■ **TASK REQUIREMENTS**
Give the number of lines in the material below that include "input", and write nothing else.

■ **RECORDS FOR PROCESSING**
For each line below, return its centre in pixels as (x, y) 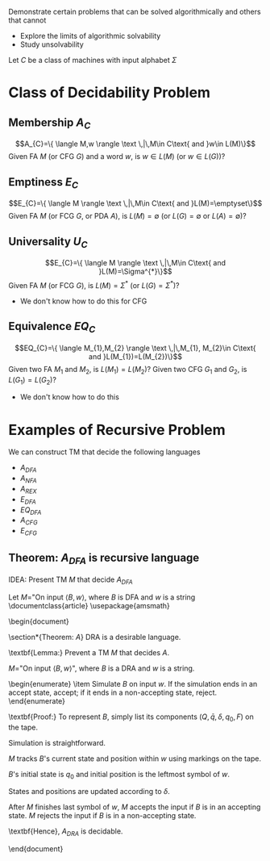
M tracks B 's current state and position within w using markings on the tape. (135, 759)
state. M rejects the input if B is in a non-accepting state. (102, 816)
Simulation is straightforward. (57, 742)
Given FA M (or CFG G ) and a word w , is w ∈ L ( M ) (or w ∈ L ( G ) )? (117, 157)
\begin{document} (39, 621)
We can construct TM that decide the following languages (104, 452)
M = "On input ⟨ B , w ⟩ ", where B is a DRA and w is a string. (102, 668)
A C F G (29, 521)

■ **WRITTEN ANSWER**
2